Monte Carlo simulation is a technique that relies on random sampling to compute meaningful predictions. It is especially useful when studying systems with significant uncertainty or risk. Although statistical models often exist for modeling processes in a general way, Monte Carlo simulation provides an opportunity to examine experimental values and to study the range and tendencies of outcomes. It is also readily adaptable to extremely specific scenarios, including those in which multiple variables or processes may depend on or be influenced by each other.

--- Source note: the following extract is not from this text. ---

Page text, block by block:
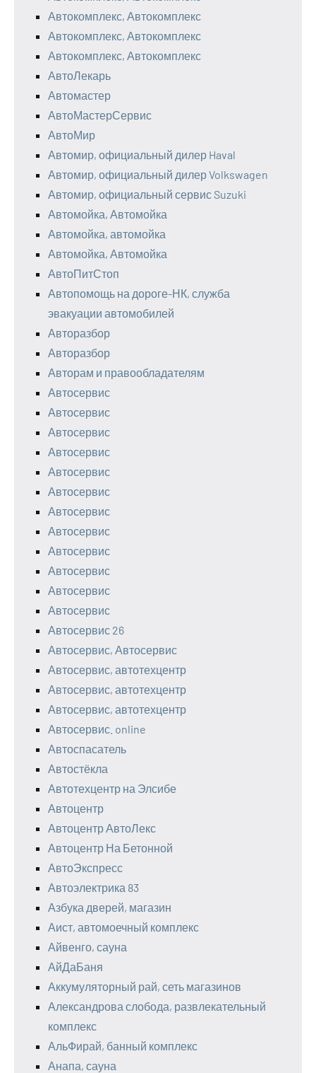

Although there is not a single preferred technique for creating a Monte Carlo simulation, approaches to this task usually involve a range of inputs, randomly selected from a population/distribution with known characteristics (mean, standard deviation, skewness, etc.) After sampling the distribution for values, the simulator performs a deterministic calculation to determine an outcome based on the set of inputs specific to that iteration. Monte Carlo simulations derive their main credibility from the analyst's ability to run the same simulation hundreds or thousands of times to generate a pool of outcomes from which statistically significant conclusions can be drawn.
Using the code
The included code consists of a
Simulation class and a form which demonstrates the use of that class to solve a specific problem. Clearly, the class could be adapted or used as is to investigate other simulation scenarios. In this case, however, I have modeled outcomes useful to someone trying to decide if they have enough money to retire. Simply, the user specifies an initial investment (their savings), an expected rate of return at which those savings are invested, the historic or expected standard deviation of the investment, and an annual withdrawal rate (say, $35,000).
The example would be more accurate if it took into account other factors, for example, a variable rate of inflation. Additionally, it would be straightforward to expand the example to model multiple investments, each with its own expected rate of return and risk. The results table could sum the expected outcomes of each investment's performance and produce a combined forecasted value. However, for the sake of simplicity, I have chosen to keep the demonstration form simple and easily understood.
When inputs are entered and a request to calculate is made, a table is constructed which contains the outcome of each simulation trial (default, 2000 trials). Similarly, a table is built and displayed which contains some informational statistics which summarize the outcomes. This displays the relative year number, the account balance, and the likelihood that the investor has reached the end of their savings in a particular year. The experimental data is ripe for additional analysis, and could be expanded to include confidence intervals, or to answer slightly different but related questions.
The simulation class itself is constructed with parameters which describe the distribution to be sampled. Here, we assume the normal distribution, and describe it with a mean, mu, and a standard deviation, sigma. Clearly, other distributions may be more appropriate for specific modeling problems, for instance, a lognormal distribution or a binomial distribution. The instanced class exposes a method,
GetSimulatedValue(), which returns a single random sample value from a pool matching the specified distribution's characteristics.
The class can be instanced and the sampling method called, like so:
Simulation simulator = new Simulation(mu, sigma);
for (Int32 instance = 0; instance < 2000; instance++)
Double simValue = simulator.GetNextSimValue();
This code has not been thoroughly tested and may contain bugs. It is intended to be instructive about simulation techniques, and should not be relied upon for actual data to be used in decision-making. It has not been optimized for performance or efficiency, and the code as it is written is not particularly elegant or flexible. My goal was to make it as easy to read and understand as possible, so that others can create their own functions which implement the concepts described. That said, I do welcome constructive feedback if you see a bug or some glaring omission, or perhaps you feel I could have explained something more clearly.